■ TASK ITEM
Please give the lines below again exactly as they stand, from the one that contains "motion injuries and" up to and including the one that contains "World of Tanks", leaving all pictures out.

....................

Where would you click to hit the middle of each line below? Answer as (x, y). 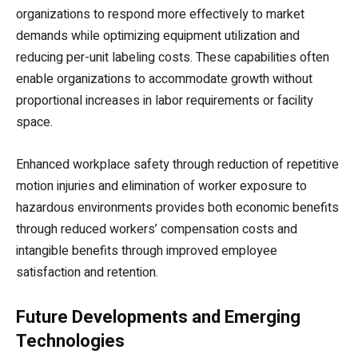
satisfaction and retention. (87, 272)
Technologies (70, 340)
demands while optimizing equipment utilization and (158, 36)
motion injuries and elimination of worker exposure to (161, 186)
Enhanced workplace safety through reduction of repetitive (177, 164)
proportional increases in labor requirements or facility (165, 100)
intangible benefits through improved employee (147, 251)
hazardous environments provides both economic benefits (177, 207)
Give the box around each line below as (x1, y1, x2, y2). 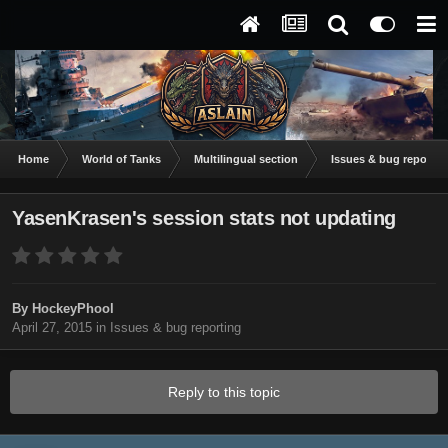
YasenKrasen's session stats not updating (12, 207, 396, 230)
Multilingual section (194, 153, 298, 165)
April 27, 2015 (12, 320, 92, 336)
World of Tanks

....................

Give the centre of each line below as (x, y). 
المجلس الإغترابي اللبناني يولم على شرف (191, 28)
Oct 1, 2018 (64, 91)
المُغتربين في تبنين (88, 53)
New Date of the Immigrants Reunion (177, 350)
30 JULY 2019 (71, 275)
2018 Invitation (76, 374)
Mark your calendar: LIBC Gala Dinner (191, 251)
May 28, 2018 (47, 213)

....................

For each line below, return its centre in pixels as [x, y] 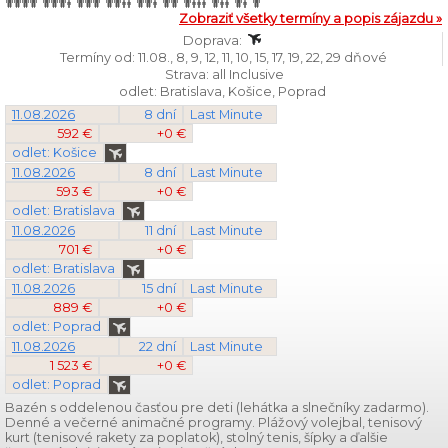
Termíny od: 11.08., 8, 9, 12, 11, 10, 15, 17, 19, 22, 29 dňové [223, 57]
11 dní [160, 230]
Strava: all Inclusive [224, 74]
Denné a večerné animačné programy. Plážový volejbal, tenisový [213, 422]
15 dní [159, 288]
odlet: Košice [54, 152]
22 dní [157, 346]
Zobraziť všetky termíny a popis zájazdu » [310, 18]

....................

■ OUTPUT BELOW
motion injuries and elimination of worker exposure to (161, 186)
Enhanced workplace safety through reduction of repetitive (177, 164)
proportional increases in labor requirements or facility (165, 100)
intangible benefits through improved employee (147, 251)
hazardous environments provides both economic benefits (177, 207)
Give the box around each line below as (x1, y1, x2, y2). 
YasenKrasen's session stats not updating (12, 207, 396, 230)
Multilingual section (194, 153, 298, 165)
April 27, 2015 (12, 320, 92, 336)
World of Tanks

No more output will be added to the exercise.